VAKT-i zamanında “Bir Yemek Kaşığı Sulandırılmış Yargı” başlığıyla bir yazı kaleme almak nasip olmuştu. Basit bir hikâyeleştirme ile herhangi bir kimsenin yargıya muhakeme açısından nasıl baktığını anlatmaya çalışmıştım.
Bugün de o hikâyede değişen hiçbir nokta yok. Yargı kararı hakkında olumlu çıkan yani lehine hüküm verilen “Yaşasın adalet!” diyor, süreç ve hüküm aleyhine işleyense “Nerede adalet, nerede devlet?” demeye devam ediyor. Yargılama öncesinin en kalıp cümlesi de aynı: “Adalete güvenimiz tam!”
Bu cümle öyle adi ki, sözde bir sevimli görünme çabasından başka bir şey değil. Aslında doğrudan müdahale. Kaldı ki, adalete güvenen, hakkındaki sonuç olumsuz olunca yine de “Güvenim hâlâ tam! Adalet beni yanıltmadı. Zaten verilmesi gereken karar da buydu” demiyor. “Adalete güvenimiz tam!” ifadesi, bir “şansını denemek” resmi, o kadar.
Türkiye’de sözünü ettiğim yazıdan sonra süreç daha da derinlemesine öyle işledi ki adeta çığırından çıktı. Birbirine operasyon polisler izledik örneğin. Dolayısıyla yargıyı da içine çeken bir sürece tanık olduk. Sebepsiz zenginleştiği fazlasıyla aşikâr olan bir çiftin mal varlıklarına el konuldu, arabaları sokaklarda sergilenip trafik polisi otomobili bile yapıldı.

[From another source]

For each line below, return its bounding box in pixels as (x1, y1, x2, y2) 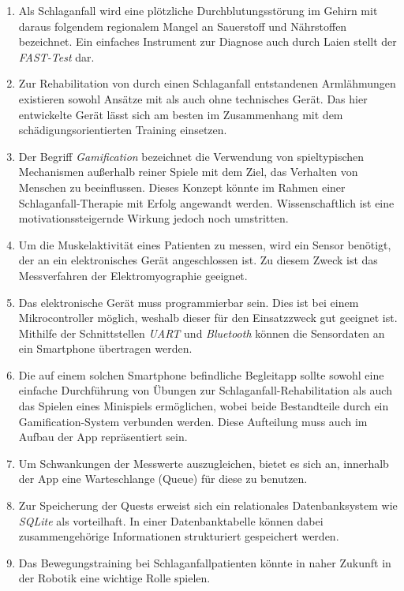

Ancak bu çiftin yargılanmaları tutuksuz şekilde sürdürülmek üzere cezaevinden tahliye edilmesiyle birlikte kamuoyunda ciddî bir infiâl yaşandı. Henüz geçtiğimiz hafta AK Parti iktidarı döneminde hukuk alanında gerçekleştirilen atılım ve açılan içtihatların bu ülkede herhangi bir icraat olarak AK Parti teşkilatları tarafından dahi fark edilmediğini ve dolayısıyla anlatılmadığını dile getirdik. Ki bu sözünü ettiğimiz tahliye de üzerine gelince, Türkiye’nin adaleti, adalet felsefesi ve mevcut iktidarın adaletli yönetim hakkındaki perspektifini sorgulatan, ilkesizlik ekseninde yürüyen bir ümitsizlik kaynağının kamu denizine dökülerek zehirlediğinden bahsetmek daha da mümkün hâle geldi.
Bunu sorgulamadan evvel sorulacak sual ise şu: Türkiye Cumhuriyeti Devleti’ni ve en yüksek idarecisini adalet plânında ümitsiz vaka göstermek isteyen, itibardan yoksun bırakmak isteyen bir aklın mevcut olduğu artık bütünüyle aşikârken, bu akla karşı geliştirilen çözümler zemininde geliştirilen formüller ve halkı ümitlendirecek, bu devlete bağlayacak akıllı bağlar nerede?